Here are 4 more ways to maintain your unity as you grow.
(9) Be ever-vigilant for false teachers and disruptive personalities.
The New Testament has so many warnings about dangerous intruders into our assemblies that this should probably have been my first point (Matthew 7:15-20, Acts 20:28-31, Romans 16:17, 18, etc.). And it stands to reason that the larger the congregation, the more likely it is to be infested with the invasive species of false teachers and unhealthy, power-seeking personalities. No single leader can be expected to spot every dangerous person; every leader must remain “on the lookout.”
(10) Be deliberate about your church’s culture.
Culture is the feel of your church, the personality of your church, and it matters, big time. Culture is composed of values, expectations, behavior patterns, communication styles, humor styles (if any!), conflict styles, alliances, factions and more. Everything that makes a “personality” makes an organizational culture.
Do board members spend time together? Do staff members enjoy each other’s company? Do people eat together? Are your church’s leaders required to like each other? How hard and how much do staff members and lay leaders work? How respectful are we of each other? Are we a bunch of quiet introverts or noisy extroverts? Do we have close relationships with each other or are we actually quite shallow? How formal or informal are we? Do we whisper into intercoms or shout down hallways?
More than likely, if your church has had the same senior pastor for more than a few years, the culture of the church has been “set” (as in, concrete) by that individual. The personality of the church is probably his personality.
I’m suggesting that you become and stay aware of your church’s culture. Find out if it’s healthy or not. Be careful about who you ask about this. The wrong people – those who are swimming in it and used to it – will not give you accurate answers.
Find out why your church’s culture is healthy or not. Take action now if it’s needed; it won’t get better all by itself.
(11) Adapt your leadership style as your congregation grows.
So much has been written about this for so long that I’m quite surprised when I encounter pastors who insist on trying to lead their churches in the same way they led them several years and several hundred persons ago:
“My leadership style has served me well. It got me here; I’m sticking with it.”

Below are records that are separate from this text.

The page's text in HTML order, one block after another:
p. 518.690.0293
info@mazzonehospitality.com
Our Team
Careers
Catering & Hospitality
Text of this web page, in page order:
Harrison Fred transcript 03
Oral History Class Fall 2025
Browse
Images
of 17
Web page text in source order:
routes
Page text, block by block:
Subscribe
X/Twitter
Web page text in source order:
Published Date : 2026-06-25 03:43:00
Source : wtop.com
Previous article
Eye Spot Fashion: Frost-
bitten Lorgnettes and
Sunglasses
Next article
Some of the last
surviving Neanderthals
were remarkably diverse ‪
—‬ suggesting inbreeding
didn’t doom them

The folks who came to the church because it was smaller, helped to ruin it (in some people’s minds) by making it larger.
Eventually, the pastor faces the difficult decision of whether he’s going to become a next-sized-church pastor – leading more, training more, delegating more, and doing personal care-giving less – or whether he will stick with his small-church shepherding style and see the congregation stagnate, shrink or even implode as a result.
(12) Similarly, the church must adapt its governance style while the main leader is adapting his leadership style.

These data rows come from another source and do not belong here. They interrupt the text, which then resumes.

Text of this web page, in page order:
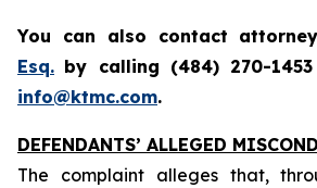
You can also contact
Esq. by calling (484) 270-
info@ktmc.com.
DEFENDANTS’ ALLEGED
The complaint alleges that,

Put succinctly, the larger the congregation the less democratic it’s able to be. Individual members must accept the fact that their voices will carry less weight. Typically, the role of the board changes from involvement in many decisions to monitoring and supporting the senior leader; from playing in the soccer field to continually revising the boundaries of the soccer field which the senior leader, staff and volunteers play in.
Can your church maintain its delightful unity as it grows? Absolutely, but it will take intentional effort and constant watchfulness on the part of – ideally – multiple, prayerful leaders.